This is quite an old question, and I guess OP already have an answer. For the future reference, however, I write down an answer.
The limit turns out to diverge to $+\infty$. Indeed, let $f : [0, 1] \to \Bbb{R}$ by
$ f(x) = (1 - \{1/x\})(\tfrac{1}{2} - x\{1/x\}) \quad \text{and} \quad f(0) = 0. $
It is easy to check that
- $0 \leq f(x) \leq \tfrac{1}{2}$,
- $f$ is Riemann-integrable, and hence
- $ n^{-1} \sum_{k=1}^{n} f(k/n) \to \int_{0}^{1} f(x) \, dx =: C > 0$ as $n \to \infty$.

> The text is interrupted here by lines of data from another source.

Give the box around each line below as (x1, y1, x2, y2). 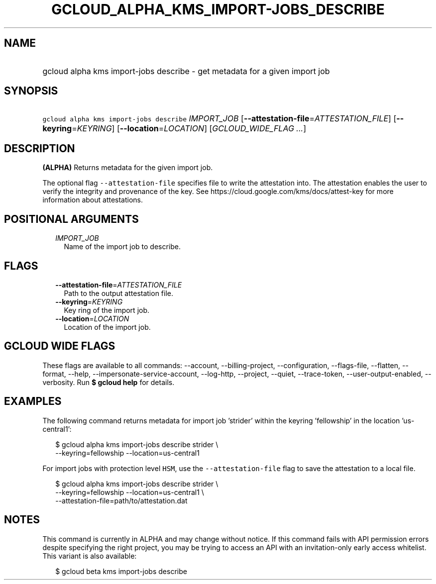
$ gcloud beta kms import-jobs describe (55, 567, 187, 576)
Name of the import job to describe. (64, 242, 181, 251)
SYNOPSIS (4, 85, 58, 97)
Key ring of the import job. (64, 305, 150, 314)
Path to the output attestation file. (64, 289, 174, 297)
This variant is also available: (42, 551, 137, 560)
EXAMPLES (4, 395, 62, 408)
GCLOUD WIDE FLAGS (4, 340, 115, 353)
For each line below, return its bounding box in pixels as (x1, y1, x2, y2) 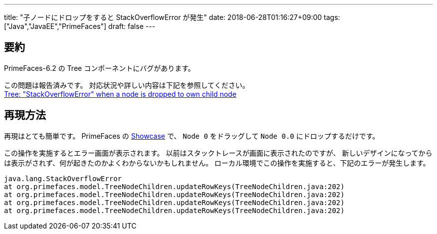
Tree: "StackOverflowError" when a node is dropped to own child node (4, 89, 236, 98)
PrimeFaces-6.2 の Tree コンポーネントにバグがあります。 (4, 63, 195, 72)
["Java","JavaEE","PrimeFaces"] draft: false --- (4, 22, 156, 30)
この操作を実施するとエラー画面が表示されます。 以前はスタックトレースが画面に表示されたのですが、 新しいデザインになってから (4, 148, 433, 157)
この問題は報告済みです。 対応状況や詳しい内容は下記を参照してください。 (4, 80, 249, 89)
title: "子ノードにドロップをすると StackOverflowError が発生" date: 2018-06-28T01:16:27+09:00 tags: (4, 13, 340, 21)
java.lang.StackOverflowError (4, 174, 122, 183)
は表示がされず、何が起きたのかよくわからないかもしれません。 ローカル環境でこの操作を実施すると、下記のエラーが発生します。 (4, 158, 430, 167)
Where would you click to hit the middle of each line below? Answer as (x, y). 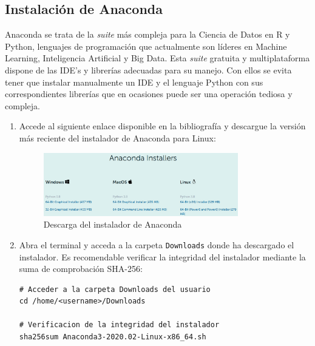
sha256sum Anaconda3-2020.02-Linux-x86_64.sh (113, 337)
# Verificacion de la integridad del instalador (119, 325)
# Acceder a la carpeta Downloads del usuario (115, 289)
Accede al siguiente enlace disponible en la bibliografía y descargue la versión (162, 126)
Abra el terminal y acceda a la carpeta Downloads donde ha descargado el (157, 244)
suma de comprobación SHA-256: (81, 269)
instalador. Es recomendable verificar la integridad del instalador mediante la (162, 256)
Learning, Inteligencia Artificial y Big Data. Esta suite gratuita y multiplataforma (157, 58)
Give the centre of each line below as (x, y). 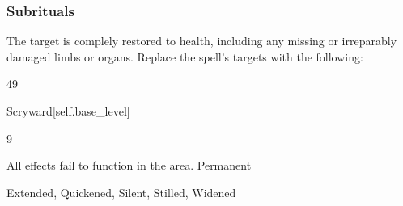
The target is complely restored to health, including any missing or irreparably (202, 41)
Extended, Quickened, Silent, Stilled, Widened (121, 192)
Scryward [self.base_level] (68, 111)
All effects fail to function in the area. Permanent (129, 165)
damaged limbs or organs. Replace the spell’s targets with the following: (185, 56)
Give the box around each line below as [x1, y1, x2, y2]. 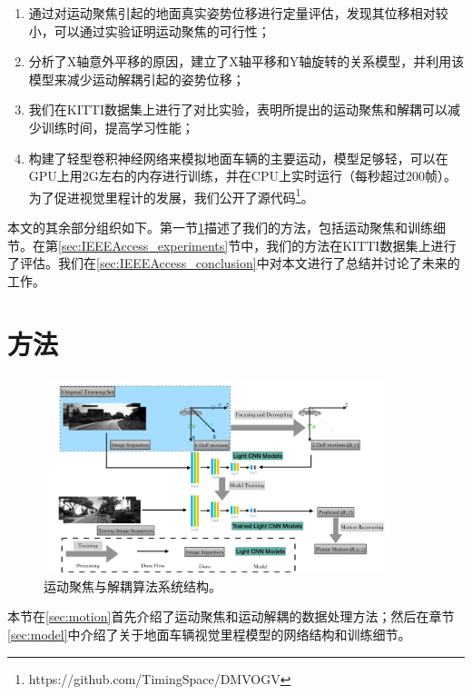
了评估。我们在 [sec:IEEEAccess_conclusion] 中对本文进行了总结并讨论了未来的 [7, 253, 460, 273]
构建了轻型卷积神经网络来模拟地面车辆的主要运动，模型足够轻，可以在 [28, 148, 448, 167]
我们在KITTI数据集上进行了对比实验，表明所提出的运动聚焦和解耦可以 [28, 100, 448, 119]
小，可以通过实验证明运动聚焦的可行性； [28, 21, 270, 40]
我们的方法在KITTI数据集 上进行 [266, 235, 457, 254]
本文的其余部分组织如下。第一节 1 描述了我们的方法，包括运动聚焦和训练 [7, 218, 433, 236]
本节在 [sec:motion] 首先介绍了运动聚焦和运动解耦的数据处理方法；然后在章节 [7, 607, 455, 626]
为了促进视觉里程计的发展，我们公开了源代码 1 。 [28, 184, 314, 206]
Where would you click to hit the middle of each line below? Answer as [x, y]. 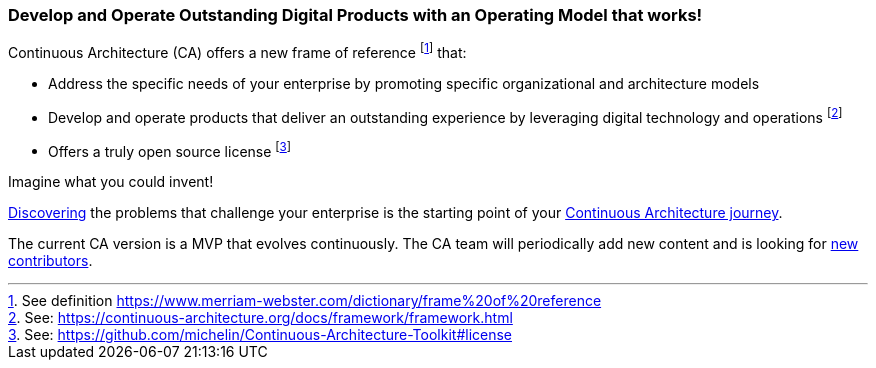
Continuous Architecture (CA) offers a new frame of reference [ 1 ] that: [237, 51]
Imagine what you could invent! [111, 182]
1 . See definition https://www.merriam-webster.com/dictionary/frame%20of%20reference [305, 301]
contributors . [50, 261]
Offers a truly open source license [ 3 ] [170, 149]
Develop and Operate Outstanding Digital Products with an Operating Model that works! [355, 15]
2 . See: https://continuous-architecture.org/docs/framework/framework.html [260, 318]
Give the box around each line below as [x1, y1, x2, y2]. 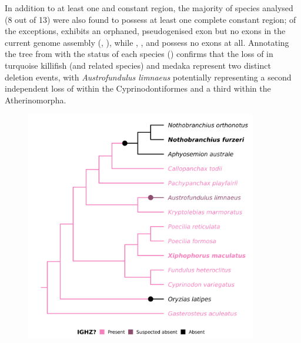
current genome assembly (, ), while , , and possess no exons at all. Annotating [5, 36, 289, 48]
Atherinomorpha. [5, 93, 66, 106]
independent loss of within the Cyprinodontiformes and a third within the [5, 82, 271, 95]
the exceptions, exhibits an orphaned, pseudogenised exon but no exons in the [5, 25, 286, 37]
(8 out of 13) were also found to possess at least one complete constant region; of [5, 13, 296, 25]
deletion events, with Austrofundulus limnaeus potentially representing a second [5, 70, 292, 83]
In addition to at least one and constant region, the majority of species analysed [5, 2, 293, 14]
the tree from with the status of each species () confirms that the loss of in [5, 48, 273, 60]
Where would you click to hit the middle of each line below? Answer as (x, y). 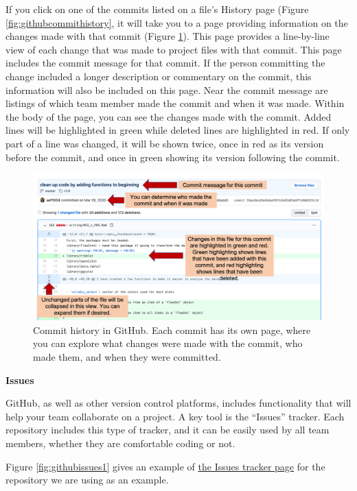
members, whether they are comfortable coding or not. (120, 443)
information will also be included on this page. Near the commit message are (167, 89)
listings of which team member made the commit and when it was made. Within (175, 103)
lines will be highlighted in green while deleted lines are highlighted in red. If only (178, 130)
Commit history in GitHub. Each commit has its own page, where (172, 330)
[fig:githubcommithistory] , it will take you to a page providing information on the (177, 22)
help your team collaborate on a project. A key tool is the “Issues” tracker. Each (175, 416)
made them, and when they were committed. (127, 356)
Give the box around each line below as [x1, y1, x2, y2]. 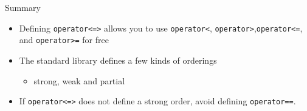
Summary [5, 1, 41, 13]
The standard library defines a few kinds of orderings [19, 53, 217, 66]
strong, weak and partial [33, 74, 125, 87]
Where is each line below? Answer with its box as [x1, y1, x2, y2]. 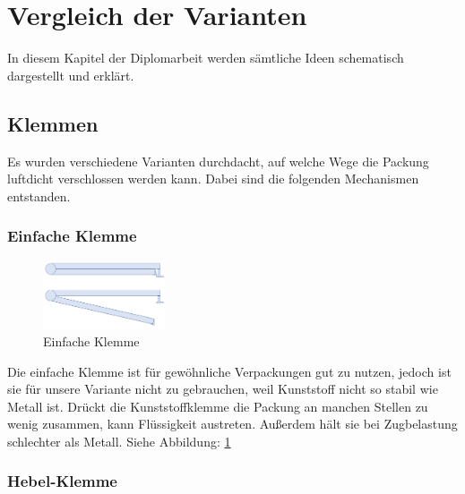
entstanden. [7, 186, 71, 205]
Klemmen [7, 109, 99, 137]
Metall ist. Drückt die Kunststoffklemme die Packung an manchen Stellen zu [7, 396, 428, 415]
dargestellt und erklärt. [7, 65, 134, 84]
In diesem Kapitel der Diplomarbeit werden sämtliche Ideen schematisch [7, 48, 404, 67]
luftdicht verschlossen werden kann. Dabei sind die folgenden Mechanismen [7, 169, 419, 188]
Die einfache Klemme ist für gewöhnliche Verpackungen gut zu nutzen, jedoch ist [7, 362, 452, 380]
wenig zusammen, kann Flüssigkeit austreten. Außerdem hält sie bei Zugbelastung [7, 414, 458, 433]
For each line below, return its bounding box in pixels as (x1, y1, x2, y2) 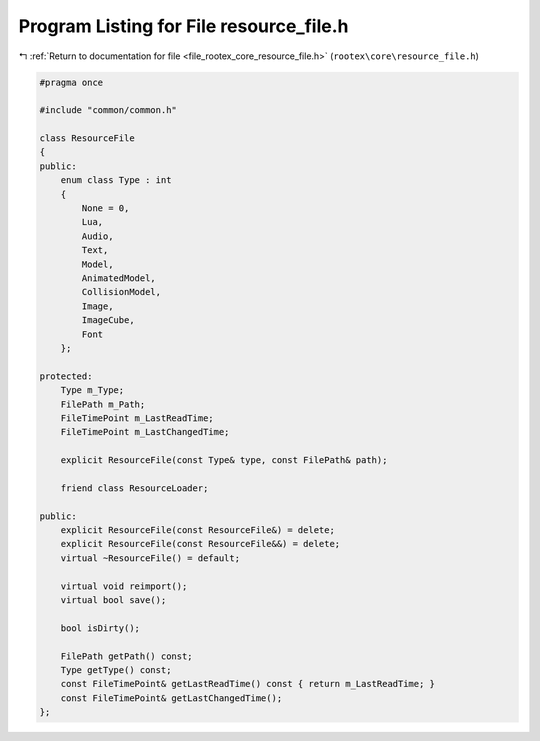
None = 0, (81, 203, 130, 214)
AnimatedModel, (81, 273, 157, 284)
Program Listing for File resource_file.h (18, 15, 349, 37)
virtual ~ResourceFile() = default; (60, 552, 240, 564)
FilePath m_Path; (60, 398, 146, 410)
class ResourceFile (39, 133, 135, 144)
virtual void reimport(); (60, 580, 188, 592)
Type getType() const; (60, 664, 172, 675)
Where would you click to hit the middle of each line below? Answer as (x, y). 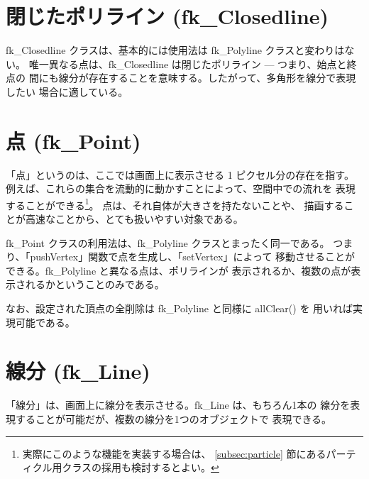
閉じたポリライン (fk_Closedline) (167, 16)
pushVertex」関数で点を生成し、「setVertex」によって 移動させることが (193, 257)
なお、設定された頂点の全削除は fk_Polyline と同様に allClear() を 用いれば (180, 308)
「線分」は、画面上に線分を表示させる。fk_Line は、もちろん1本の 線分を (178, 405)
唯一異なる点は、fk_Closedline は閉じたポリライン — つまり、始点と (188, 64)
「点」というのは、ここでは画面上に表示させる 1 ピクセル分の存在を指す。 (180, 174)
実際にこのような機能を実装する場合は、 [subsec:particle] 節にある (174, 453)
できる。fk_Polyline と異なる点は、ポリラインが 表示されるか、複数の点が (178, 270)

Now fix any $m$. Then for all $n > m$, non-negativity of $f$ shows that
$ \sum_{k=1}^{n} \frac{\log k}{n} f\left(\frac{k}{n}\right) \geq \sum_{k=m}^{n} \frac{\log m}{n} f\left(\frac{k}{n}\right).$
Taking liminf as $n \to \infty$, we get
$ \liminf_{n\to\infty} \sum_{k=1}^{n} \frac{\log k}{n} f\left(\frac{k}{n}\right) \geq C \log m $
for any $m$ and therefore the limit diverges to $+\infty$. ////
In particular, it suggests that the original problem where $\log$ is replaced by von Mangoldt function $\Lambda$ requires some clever estimates on $\Lambda$ to produce a vanishing limit.